もっさりとした前髪の向こうの大きな瞳は、ディルの髪に良く似た青灰色や。
「……、……ツクヨミの、フリして……偉そうに、命令して……ごめん。……僕とも、仲良く……して、くれる?」
私の腕の中。
白髪天使の可愛子ちゃんによる、めっちゃどもりながらのかあいい謝罪を見て聞いた私は……完璧にノック・アウトされた。
「ご、ご挨拶が遅れましてっディルの妻になったマイです! そんな……そんなっ、サーリー並みに可愛いからその他諸々めっちゃ許しますううぅ!!!」
「「おい」」
「ぶふぇっ、あ、あっはっはっはっはっ!!!」
『……るるぅ、ちょろいの〜』
「にゃん」
いやそこの双子なカールとキールさんや。あんたらも興奮して詰め寄ってたやん。私とほぼ同類やん! そんでリカルドさんは笑い過ぎ!!!
許されるのは、ディルの全てを受け入れた様な優しい微笑みだけやから!!!
「……おチビと、同格、……」
おチビが誰かは分からんが、にいねぇちゃんが何故かめっちゃ打ちひしがれてるっぽいねんけど。……まぁ気にせんとこう。
今、それどころとちゃうし!
「ホンマはもっと色々話したいけど……これからどうする?」
まだ、≪名無しの軍団≫団長、ナナシは現れてない。あの真っ黒ボードのメッセージ、全部ホンマか嘘か分からんけど……事実なら、残り時間が迫ってる。
私達の突破口は……勿論、突然現れちゃった真っ黒な霊体型モンスターやな!!!
「はっはっ……げっほげふ! ああ、それは俺から説明しよう!」
そうしてリカルドさんから≪査定≫という、モンスターの概要や弱点を調べる特殊スキルを教えられた私達は、片っ端から試していく事になった。

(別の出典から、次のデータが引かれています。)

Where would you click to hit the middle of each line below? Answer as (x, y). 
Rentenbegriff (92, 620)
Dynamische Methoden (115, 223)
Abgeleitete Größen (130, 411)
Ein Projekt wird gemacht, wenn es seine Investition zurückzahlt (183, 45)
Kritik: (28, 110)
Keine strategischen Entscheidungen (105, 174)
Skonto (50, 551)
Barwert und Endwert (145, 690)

私の装備武器、マジック・ピストルによる火・水・聖属性の魔法攻撃。
ディルの持つ風属性の魔法攻撃。
キールの持つ土属性の魔法攻撃。
ルシファーによる、闇属性のドラゴンブレス。
リカルドさんとヒューリッヒさんの号令で行われた、私達の魔法攻撃の結果は……変わらず眼前に広がる闇色のヒト型モンスターで悟ってほしい!

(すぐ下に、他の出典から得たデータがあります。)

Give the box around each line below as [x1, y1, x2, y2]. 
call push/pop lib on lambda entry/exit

攻撃当たっても当たってもスライムみたいに分裂して元通りの数になってるっぽいねん!!!
それでも、私達の攻撃は無意味じゃ無い。なんせ今のは、斥候行為!
『種族名:――の奴隷 弱点:―― 攻撃手段:≪憑依≫≪魔力吸収≫ 補足事項:使い古された――――成れの果て。磨耗し尽くしている為、記憶も記録もほぼ残されていない。――願望があり、己が――の――を迎える為に――――。個別での意思疎通――』
「……良し、記述が更新されたぞ!」
リカルドさん曰く、霊体型モンスターは守りのステータスが異様に高かったり、敵の攻撃魔法を吸収して再生したりするのが多いらしい。私達の攻撃受けて分裂した所を見ると、このモンスターもやっぱ魔力吸収してたみたい!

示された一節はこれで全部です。